▶ _Data shown_
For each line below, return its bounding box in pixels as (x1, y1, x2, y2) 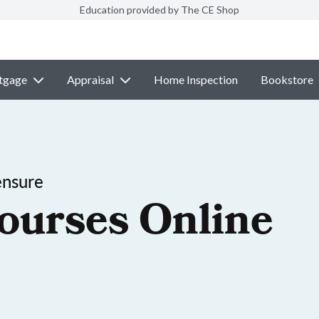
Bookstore (260, 73, 313, 86)
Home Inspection (153, 73, 238, 86)
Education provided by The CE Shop (80, 4, 239, 16)
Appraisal (66, 73, 114, 86)
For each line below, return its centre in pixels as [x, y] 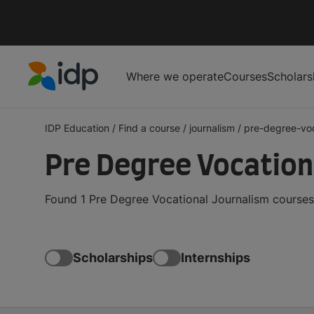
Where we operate [175, 76]
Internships [216, 258]
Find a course [149, 128]
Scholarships [113, 258]
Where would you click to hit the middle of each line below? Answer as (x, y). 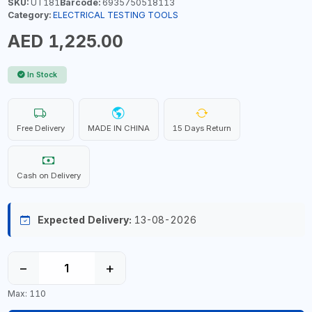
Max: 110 (26, 293)
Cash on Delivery (48, 175)
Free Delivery (40, 128)
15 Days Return (202, 128)
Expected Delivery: (84, 220)
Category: (29, 15)
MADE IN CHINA (118, 128)
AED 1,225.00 (65, 41)
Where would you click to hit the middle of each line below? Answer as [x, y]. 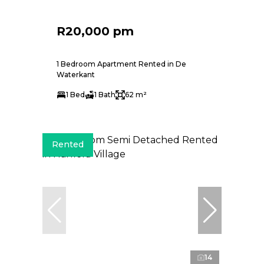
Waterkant [76, 74]
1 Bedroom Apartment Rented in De [121, 64]
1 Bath [105, 94]
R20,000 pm [95, 31]
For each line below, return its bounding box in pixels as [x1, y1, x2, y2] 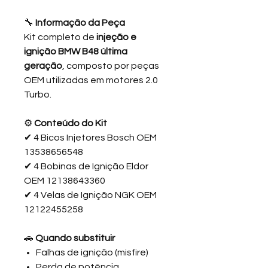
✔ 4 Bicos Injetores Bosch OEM [24, 133, 157, 142]
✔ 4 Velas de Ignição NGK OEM [24, 190, 157, 200]
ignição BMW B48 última [24, 47, 127, 56]
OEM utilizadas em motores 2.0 [24, 75, 158, 85]
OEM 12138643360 [24, 176, 105, 185]
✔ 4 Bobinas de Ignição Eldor [24, 162, 148, 171]
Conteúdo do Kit [34, 118, 107, 128]
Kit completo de [24, 32, 96, 42]
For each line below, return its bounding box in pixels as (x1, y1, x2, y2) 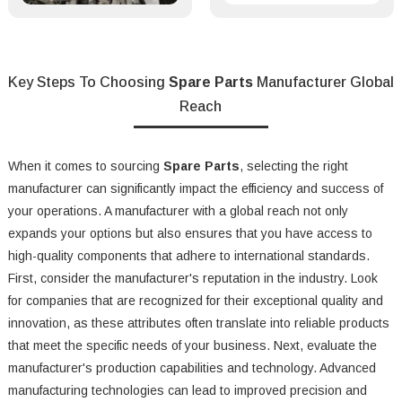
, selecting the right (239, 159, 348, 174)
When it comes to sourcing (7, 159, 163, 174)
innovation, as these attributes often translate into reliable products (7, 316, 389, 331)
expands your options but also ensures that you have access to (7, 226, 372, 241)
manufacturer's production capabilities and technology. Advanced (7, 361, 376, 376)
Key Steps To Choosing (7, 74, 169, 91)
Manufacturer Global (252, 74, 394, 91)
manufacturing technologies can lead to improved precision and (7, 383, 367, 398)
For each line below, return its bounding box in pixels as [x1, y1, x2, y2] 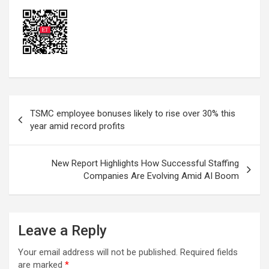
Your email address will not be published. [18, 246, 178, 258]
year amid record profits [30, 120, 125, 131]
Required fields [180, 246, 238, 258]
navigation [8, 114, 79, 132]
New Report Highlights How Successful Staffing [52, 157, 239, 169]
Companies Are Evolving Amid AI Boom [83, 170, 239, 181]
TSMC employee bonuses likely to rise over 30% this [30, 107, 235, 119]
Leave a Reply [18, 222, 107, 239]
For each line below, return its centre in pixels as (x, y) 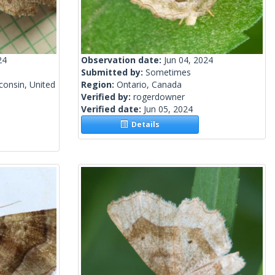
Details (144, 125)
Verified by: (107, 97)
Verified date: (112, 109)
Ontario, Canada (149, 85)
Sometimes (168, 72)
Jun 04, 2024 (188, 60)
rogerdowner (159, 97)
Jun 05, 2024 (168, 109)
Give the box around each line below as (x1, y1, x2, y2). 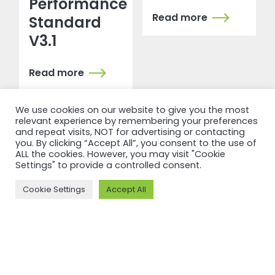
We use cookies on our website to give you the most (15, 104, 249, 116)
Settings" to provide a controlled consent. (15, 159, 201, 171)
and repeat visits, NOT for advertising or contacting (15, 126, 245, 138)
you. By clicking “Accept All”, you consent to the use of (15, 137, 257, 149)
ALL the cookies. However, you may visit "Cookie (15, 148, 225, 160)
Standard (29, 12, 102, 33)
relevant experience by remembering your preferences (15, 115, 258, 127)
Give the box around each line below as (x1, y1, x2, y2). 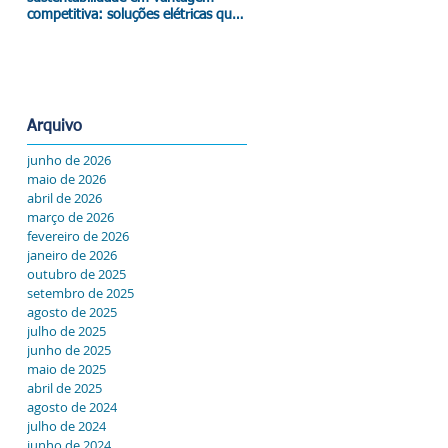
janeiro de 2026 (27, 246, 117, 264)
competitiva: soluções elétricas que (27, 8, 239, 22)
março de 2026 (27, 208, 114, 226)
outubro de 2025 (27, 265, 126, 283)
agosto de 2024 (27, 398, 117, 416)
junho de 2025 (27, 341, 111, 359)
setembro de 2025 (27, 284, 134, 302)
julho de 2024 (27, 417, 106, 435)
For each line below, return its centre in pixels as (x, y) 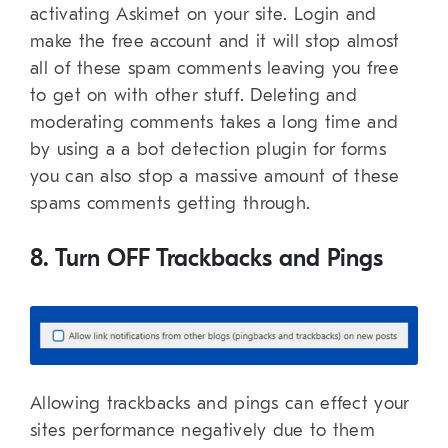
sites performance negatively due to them (202, 430)
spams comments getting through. (170, 204)
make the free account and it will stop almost (215, 42)
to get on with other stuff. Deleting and (193, 96)
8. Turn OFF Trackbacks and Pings (206, 258)
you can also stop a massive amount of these (214, 177)
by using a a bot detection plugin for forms (208, 150)
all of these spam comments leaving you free (214, 69)

▶ _Exercise instructions_
Reproduce, with no other lines, the one containing "make the free" and all lines after it through the end of the data above.

▶ _Your response_
make the free account and it will stop almost (215, 42)
to get on with other stuff. Deleting and (193, 96)
8. Turn OFF Trackbacks and Pings (206, 258)
you can also stop a massive amount of these (214, 177)
by using a a bot detection plugin for forms (208, 150)
all of these spam comments leaving you free (214, 69)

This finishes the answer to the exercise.